[Opening Information section]

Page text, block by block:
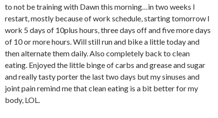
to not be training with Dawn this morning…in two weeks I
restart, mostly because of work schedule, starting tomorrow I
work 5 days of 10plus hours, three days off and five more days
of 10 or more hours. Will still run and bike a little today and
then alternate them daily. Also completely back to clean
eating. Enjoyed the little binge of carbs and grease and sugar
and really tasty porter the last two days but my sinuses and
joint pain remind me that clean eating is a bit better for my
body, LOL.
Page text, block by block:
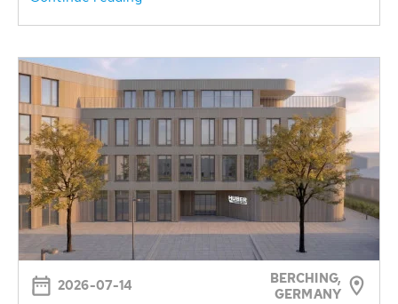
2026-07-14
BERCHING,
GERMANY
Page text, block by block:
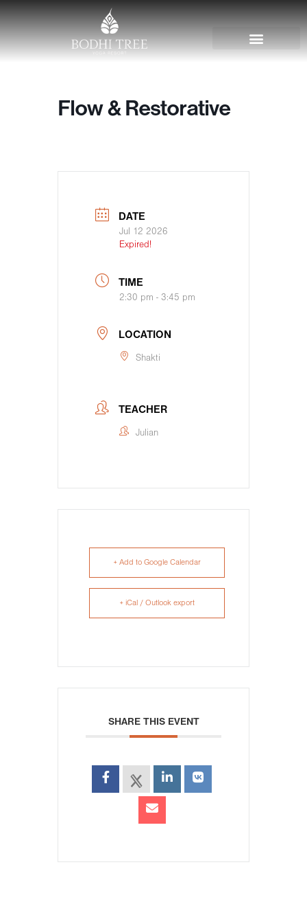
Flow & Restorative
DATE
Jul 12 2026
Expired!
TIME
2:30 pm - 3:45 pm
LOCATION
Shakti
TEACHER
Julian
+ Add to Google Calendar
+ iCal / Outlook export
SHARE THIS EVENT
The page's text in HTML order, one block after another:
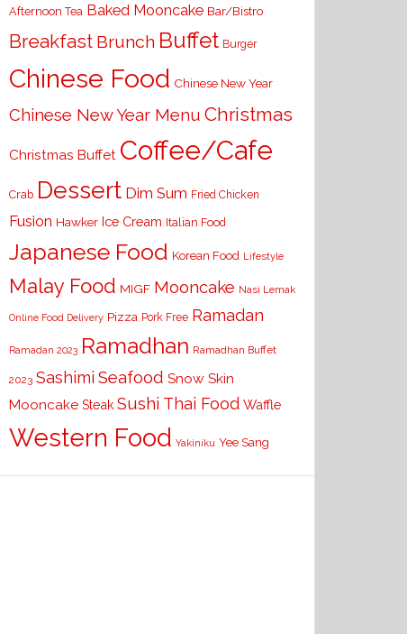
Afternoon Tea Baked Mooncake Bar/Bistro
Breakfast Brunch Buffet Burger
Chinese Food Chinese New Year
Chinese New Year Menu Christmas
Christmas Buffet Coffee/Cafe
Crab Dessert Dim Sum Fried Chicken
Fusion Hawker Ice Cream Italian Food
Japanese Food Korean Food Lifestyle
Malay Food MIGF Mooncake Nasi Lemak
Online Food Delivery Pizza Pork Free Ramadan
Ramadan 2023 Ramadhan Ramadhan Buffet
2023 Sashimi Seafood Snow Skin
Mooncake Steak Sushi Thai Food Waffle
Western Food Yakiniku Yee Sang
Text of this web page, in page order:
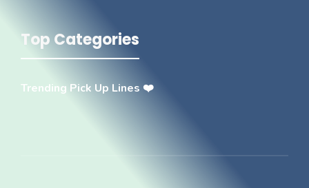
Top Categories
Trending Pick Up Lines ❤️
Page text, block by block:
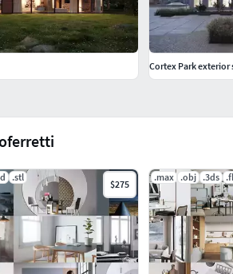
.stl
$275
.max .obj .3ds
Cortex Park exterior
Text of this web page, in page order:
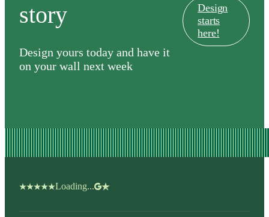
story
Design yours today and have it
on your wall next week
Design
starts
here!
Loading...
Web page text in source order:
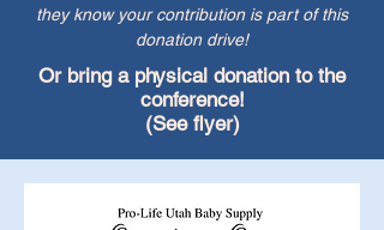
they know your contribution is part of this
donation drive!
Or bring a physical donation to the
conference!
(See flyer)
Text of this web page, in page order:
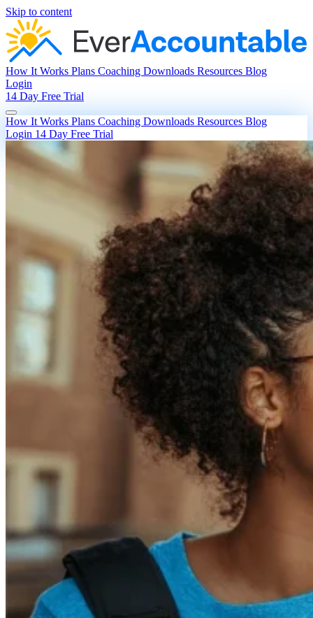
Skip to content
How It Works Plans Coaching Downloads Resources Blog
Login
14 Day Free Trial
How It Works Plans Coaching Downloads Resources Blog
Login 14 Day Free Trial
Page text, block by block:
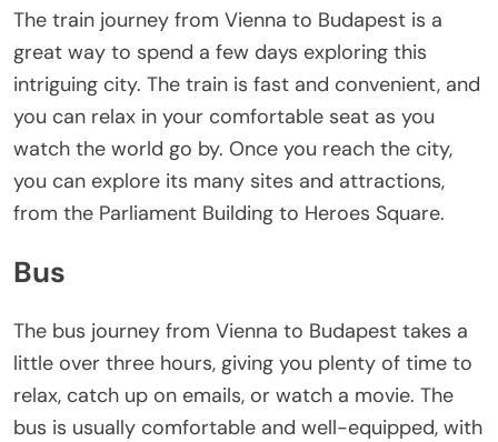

[Closing Information section]

Every line of the material must be returned verbatim, and pictures must be left behind.

Page text, block by block:
to not be training with Dawn this morning…in two weeks I
restart, mostly because of work schedule, starting tomorrow I
work 5 days of 10plus hours, three days off and five more days
of 10 or more hours. Will still run and bike a little today and
then alternate them daily. Also completely back to clean
eating. Enjoyed the little binge of carbs and grease and sugar
and really tasty porter the last two days but my sinuses and
joint pain remind me that clean eating is a bit better for my
body, LOL.
Page text, block by block:
2026-07-14
BERCHING,
GERMANY
Page text, block by block:
Flow & Restorative
DATE
Jul 12 2026
Expired!
TIME
2:30 pm - 3:45 pm
LOCATION
Shakti
TEACHER
Julian
+ Add to Google Calendar
+ iCal / Outlook export
SHARE THIS EVENT
The page's text in HTML order, one block after another:
Afternoon Tea Baked Mooncake Bar/Bistro
Breakfast Brunch Buffet Burger
Chinese Food Chinese New Year
Chinese New Year Menu Christmas
Christmas Buffet Coffee/Cafe
Crab Dessert Dim Sum Fried Chicken
Fusion Hawker Ice Cream Italian Food
Japanese Food Korean Food Lifestyle
Malay Food MIGF Mooncake Nasi Lemak
Online Food Delivery Pizza Pork Free Ramadan
Ramadan 2023 Ramadhan Ramadhan Buffet
2023 Sashimi Seafood Snow Skin
Mooncake Steak Sushi Thai Food Waffle
Western Food Yakiniku Yee Sang
Text of this web page, in page order:
Top Categories
Trending Pick Up Lines ❤️
Page text, block by block:
.stl
$275
.max .obj .3ds
Cortex Park exterior
Text of this web page, in page order:
story
Design yours today and have it
on your wall next week
Design
starts
here!
Loading...
Web page text in source order:
they know your contribution is part of this
donation drive!
Or bring a physical donation to the
conference!
(See flyer)
Text of this web page, in page order:
Skip to content
How It Works Plans Coaching Downloads Resources Blog
Login
14 Day Free Trial
How It Works Plans Coaching Downloads Resources Blog
Login 14 Day Free Trial
Page text, block by block:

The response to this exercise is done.